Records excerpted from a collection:

=======

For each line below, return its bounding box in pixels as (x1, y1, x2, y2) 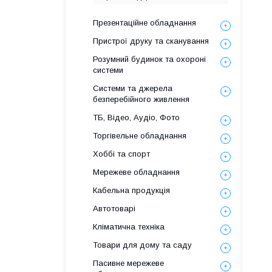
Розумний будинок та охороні (93, 55, 206, 64)
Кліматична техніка (93, 222, 165, 231)
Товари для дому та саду (93, 240, 192, 250)
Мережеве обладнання (93, 168, 180, 177)
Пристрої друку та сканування (93, 36, 209, 46)
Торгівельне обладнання (93, 131, 186, 140)
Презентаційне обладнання (93, 18, 196, 27)
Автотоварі (93, 204, 135, 213)
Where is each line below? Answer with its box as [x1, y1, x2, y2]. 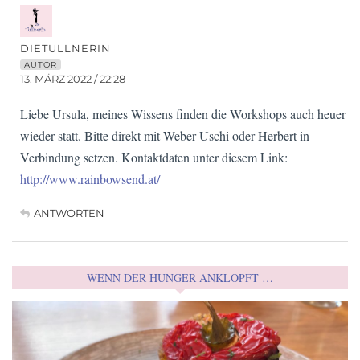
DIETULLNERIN [20, 42, 111, 55]
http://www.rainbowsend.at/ [20, 170, 160, 188]
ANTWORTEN [34, 207, 104, 220]
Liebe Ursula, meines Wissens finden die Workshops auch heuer [20, 105, 346, 123]
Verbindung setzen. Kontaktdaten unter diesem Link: [20, 149, 288, 166]
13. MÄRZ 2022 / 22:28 [20, 72, 125, 86]
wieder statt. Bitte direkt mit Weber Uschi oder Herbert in [20, 127, 309, 145]
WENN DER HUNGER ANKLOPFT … [87, 270, 273, 286]
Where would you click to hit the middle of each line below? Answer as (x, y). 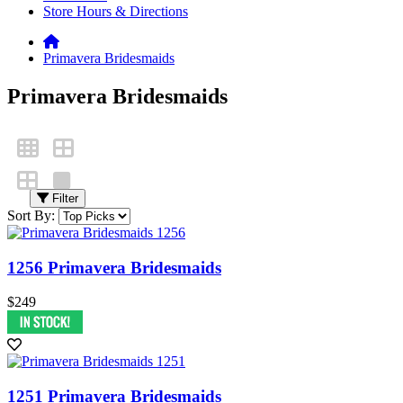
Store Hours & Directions (116, 11)
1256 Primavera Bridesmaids (114, 267)
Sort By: (31, 215)
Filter (63, 198)
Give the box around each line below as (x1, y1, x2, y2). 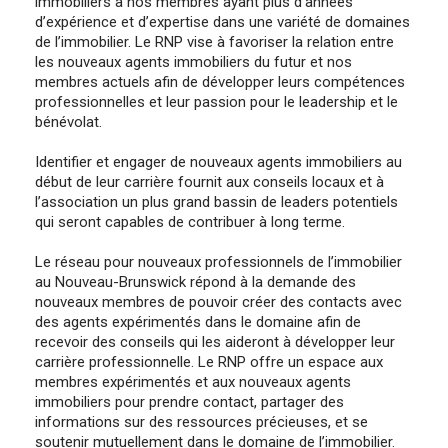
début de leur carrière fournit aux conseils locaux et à (35, 173, 384, 192)
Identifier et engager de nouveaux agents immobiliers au (35, 153, 402, 172)
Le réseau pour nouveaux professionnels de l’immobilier (35, 253, 402, 272)
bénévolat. (35, 113, 102, 132)
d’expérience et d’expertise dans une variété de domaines (35, 13, 410, 32)
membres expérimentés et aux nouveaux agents (35, 373, 351, 392)
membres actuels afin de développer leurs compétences (35, 73, 405, 92)
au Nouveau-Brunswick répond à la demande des (35, 273, 356, 292)
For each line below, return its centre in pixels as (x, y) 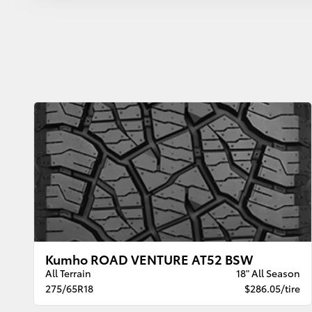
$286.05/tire (272, 289)
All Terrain (69, 273)
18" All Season (268, 273)
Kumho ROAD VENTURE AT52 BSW (149, 259)
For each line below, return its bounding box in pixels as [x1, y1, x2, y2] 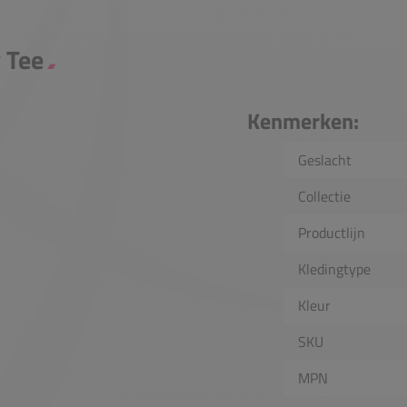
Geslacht [298, 149, 352, 172]
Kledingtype [298, 258, 371, 281]
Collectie [298, 185, 351, 208]
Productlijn [298, 222, 365, 244]
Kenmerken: [247, 104, 359, 138]
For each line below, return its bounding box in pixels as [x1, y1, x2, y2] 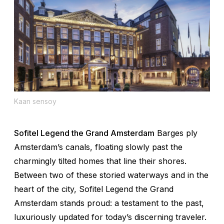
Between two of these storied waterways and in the [14, 169, 208, 180]
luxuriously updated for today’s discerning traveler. [14, 211, 206, 222]
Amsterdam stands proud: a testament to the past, [14, 197, 204, 208]
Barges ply [154, 127, 197, 138]
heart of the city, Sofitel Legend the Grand [14, 183, 173, 194]
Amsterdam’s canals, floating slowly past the [14, 141, 182, 152]
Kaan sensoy [14, 96, 56, 105]
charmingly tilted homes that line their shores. [14, 155, 186, 166]
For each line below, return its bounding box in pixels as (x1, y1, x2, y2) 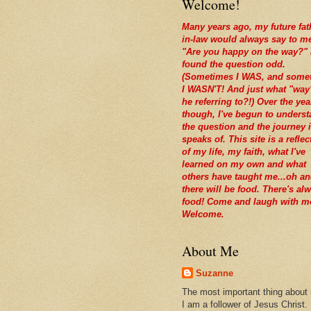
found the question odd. (182, 59, 285, 70)
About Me (182, 242, 239, 261)
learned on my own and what (182, 159, 306, 170)
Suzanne (196, 268, 233, 279)
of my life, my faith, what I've (182, 146, 305, 158)
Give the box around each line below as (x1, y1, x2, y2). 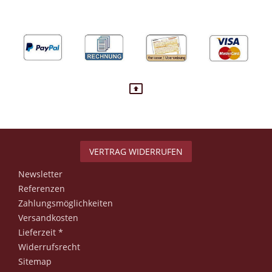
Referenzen (18, 183, 65, 195)
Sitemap (18, 256, 52, 268)
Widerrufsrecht (18, 241, 80, 253)
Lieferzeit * (18, 226, 63, 239)
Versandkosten (18, 212, 78, 224)
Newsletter (18, 168, 63, 180)
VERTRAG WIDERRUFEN (89, 146, 183, 158)
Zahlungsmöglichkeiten (18, 197, 113, 209)
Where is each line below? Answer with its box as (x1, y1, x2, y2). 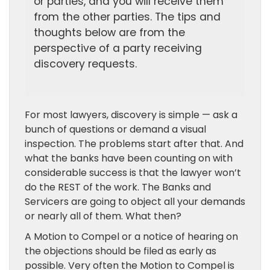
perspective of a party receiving (34, 41, 202, 55)
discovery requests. (34, 57, 137, 71)
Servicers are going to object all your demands (25, 195, 245, 209)
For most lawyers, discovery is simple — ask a (25, 108, 237, 122)
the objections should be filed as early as (25, 244, 216, 258)
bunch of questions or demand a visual (25, 122, 206, 136)
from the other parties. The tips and (34, 10, 221, 24)
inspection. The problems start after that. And (25, 137, 243, 151)
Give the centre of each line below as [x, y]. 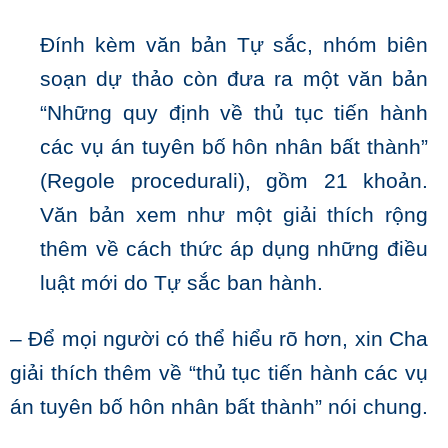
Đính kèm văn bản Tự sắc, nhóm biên [234, 45]
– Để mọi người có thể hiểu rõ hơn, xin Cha [219, 339]
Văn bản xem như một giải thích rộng [234, 215]
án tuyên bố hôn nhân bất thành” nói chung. [219, 407]
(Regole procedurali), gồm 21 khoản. [234, 181]
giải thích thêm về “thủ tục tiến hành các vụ [219, 373]
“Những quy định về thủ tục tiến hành [234, 113]
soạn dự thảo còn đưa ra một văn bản [234, 79]
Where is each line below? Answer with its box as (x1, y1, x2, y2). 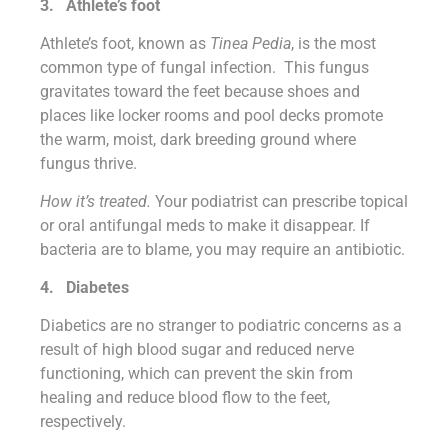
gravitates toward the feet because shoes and (40, 81, 360, 101)
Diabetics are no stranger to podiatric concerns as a (40, 315, 402, 335)
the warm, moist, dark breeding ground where (40, 129, 356, 149)
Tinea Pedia (210, 33, 291, 53)
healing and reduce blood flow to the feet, (40, 387, 330, 407)
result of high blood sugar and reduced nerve (40, 339, 354, 359)
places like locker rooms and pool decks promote (40, 105, 383, 125)
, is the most (291, 33, 376, 53)
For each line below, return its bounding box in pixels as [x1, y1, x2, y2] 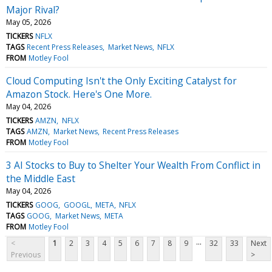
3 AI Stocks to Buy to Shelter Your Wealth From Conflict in [6, 158, 260, 172]
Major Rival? [6, 2, 59, 16]
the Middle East [6, 171, 75, 185]
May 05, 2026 [6, 16, 51, 27]
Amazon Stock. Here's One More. [6, 87, 152, 101]
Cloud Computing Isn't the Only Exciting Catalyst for [6, 73, 237, 87]
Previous [11, 249, 41, 260]
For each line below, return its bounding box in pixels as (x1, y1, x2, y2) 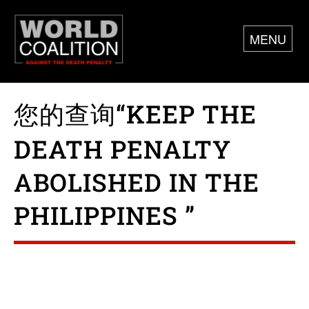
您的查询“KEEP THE (14, 97, 257, 131)
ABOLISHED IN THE (14, 166, 259, 199)
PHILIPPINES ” (14, 199, 195, 232)
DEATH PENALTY (14, 132, 231, 166)
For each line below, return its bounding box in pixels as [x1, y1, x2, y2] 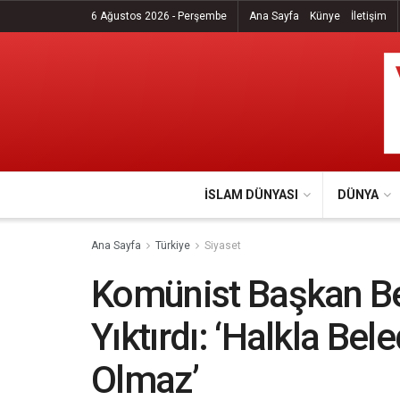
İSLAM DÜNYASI [204, 187, 298, 202]
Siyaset [204, 239, 241, 252]
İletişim [351, 10, 387, 22]
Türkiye [155, 239, 190, 252]
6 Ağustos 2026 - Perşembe [91, 10, 227, 22]
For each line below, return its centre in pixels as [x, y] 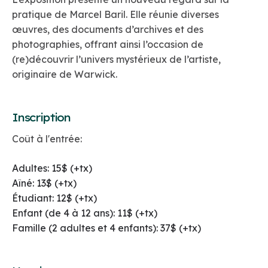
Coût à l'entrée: [47, 139]
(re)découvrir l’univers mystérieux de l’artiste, [116, 60]
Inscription [41, 118]
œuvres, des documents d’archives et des [108, 30]
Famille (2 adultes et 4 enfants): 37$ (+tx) [106, 228]
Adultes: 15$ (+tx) [52, 168]
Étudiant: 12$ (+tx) [54, 198]
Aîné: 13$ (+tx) [44, 183]
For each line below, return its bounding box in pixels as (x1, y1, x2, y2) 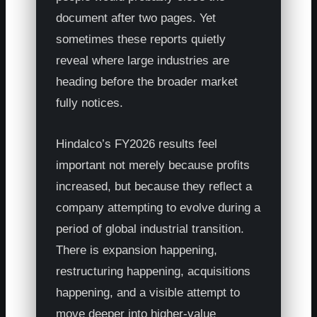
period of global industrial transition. (56, 221, 245, 236)
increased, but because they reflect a (56, 179, 253, 193)
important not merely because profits (56, 158, 250, 172)
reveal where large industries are (56, 53, 230, 67)
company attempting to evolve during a (56, 200, 261, 214)
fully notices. (56, 96, 124, 110)
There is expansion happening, (56, 243, 218, 257)
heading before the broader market (56, 74, 238, 88)
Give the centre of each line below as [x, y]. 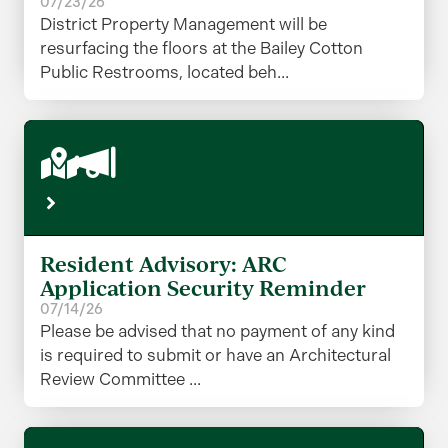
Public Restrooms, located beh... [164, 72]
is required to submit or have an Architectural [215, 354]
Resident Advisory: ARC [163, 263]
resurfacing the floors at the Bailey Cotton [201, 48]
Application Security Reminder [203, 287]
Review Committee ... [120, 378]
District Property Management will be [183, 24]
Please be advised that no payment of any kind [217, 330]
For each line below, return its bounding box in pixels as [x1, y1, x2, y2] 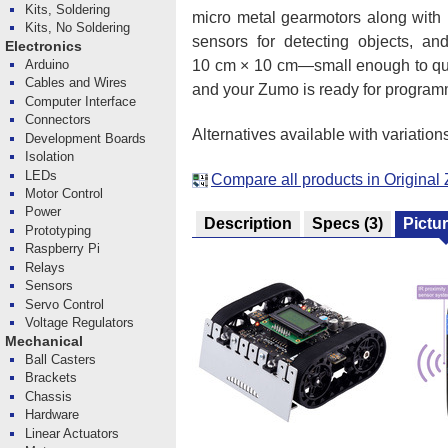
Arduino [25, 56, 70, 72]
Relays [25, 259, 66, 275]
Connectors [25, 112, 92, 128]
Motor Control [25, 185, 104, 201]
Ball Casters [25, 351, 97, 367]
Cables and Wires [25, 75, 128, 91]
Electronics [4, 38, 82, 54]
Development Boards [25, 130, 147, 146]
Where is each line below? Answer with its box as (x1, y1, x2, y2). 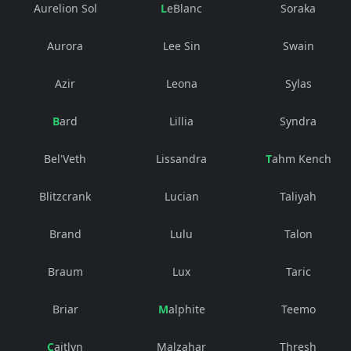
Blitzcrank (39, 189, 92, 204)
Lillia (169, 114, 194, 129)
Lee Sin (162, 38, 201, 54)
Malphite (168, 302, 205, 317)
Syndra (280, 114, 317, 129)
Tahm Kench (271, 151, 331, 167)
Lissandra (156, 151, 208, 167)
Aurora (47, 38, 84, 54)
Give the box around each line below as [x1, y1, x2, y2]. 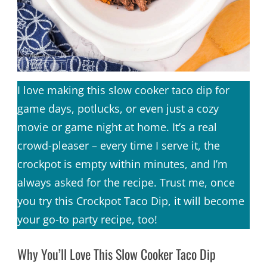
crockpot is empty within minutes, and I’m [17, 156, 228, 171]
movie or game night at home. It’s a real [17, 119, 217, 134]
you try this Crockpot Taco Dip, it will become [17, 193, 244, 208]
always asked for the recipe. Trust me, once [17, 175, 235, 190]
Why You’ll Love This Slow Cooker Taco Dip [17, 244, 216, 263]
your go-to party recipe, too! [17, 212, 157, 226]
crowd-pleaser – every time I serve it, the [17, 138, 220, 153]
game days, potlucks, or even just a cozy [17, 101, 219, 116]
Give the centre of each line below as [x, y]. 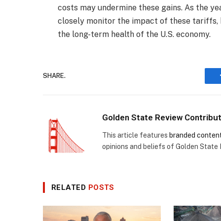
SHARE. [54, 76]
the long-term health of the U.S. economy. [134, 34]
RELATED [70, 187]
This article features [136, 135]
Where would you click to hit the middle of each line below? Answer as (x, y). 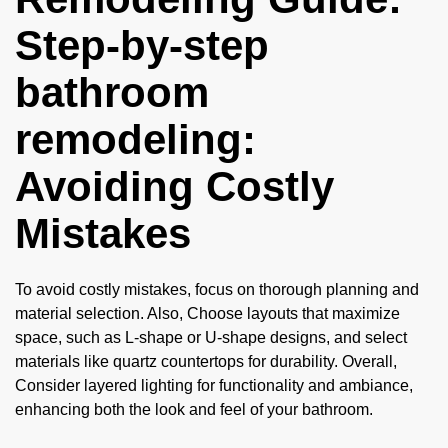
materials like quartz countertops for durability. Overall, (206, 362)
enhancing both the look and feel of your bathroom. (194, 410)
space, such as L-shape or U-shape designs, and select (211, 338)
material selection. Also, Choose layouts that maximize (207, 314)
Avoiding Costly (174, 187)
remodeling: (135, 140)
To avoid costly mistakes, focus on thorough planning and (217, 290)
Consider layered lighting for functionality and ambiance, (214, 386)

=======

(TASK INSTRUCTIONS) Above are the records; copy from them only the lines starting at the one containing "Motor Control [25, 185, 104, 201]" and ending at the one containing "Why You’ll Love", exactly and without pictures.

(RESULT BELOW)
Motor Control [25, 185, 104, 201]
Ball Casters [25, 351, 97, 367]
Cables and Wires [25, 75, 128, 91]
Electronics [4, 38, 82, 54]
Development Boards [25, 130, 147, 146]
Where is each line below? Answer with its box as (x1, y1, x2, y2). 
Blitzcrank (39, 189, 92, 204)
Lillia (169, 114, 194, 129)
Lee Sin (162, 38, 201, 54)
Malphite (168, 302, 205, 317)
Syndra (280, 114, 317, 129)
Tahm Kench (271, 151, 331, 167)
Lissandra (156, 151, 208, 167)
Aurora (47, 38, 84, 54)
Give the box around each line below as [x1, y1, x2, y2]. 
crockpot is empty within minutes, and I’m [17, 156, 228, 171]
movie or game night at home. It’s a real [17, 119, 217, 134]
you try this Crockpot Taco Dip, it will become [17, 193, 244, 208]
always asked for the recipe. Trust me, once [17, 175, 235, 190]
Why You’ll Love This Slow Cooker Taco Dip [17, 244, 216, 263]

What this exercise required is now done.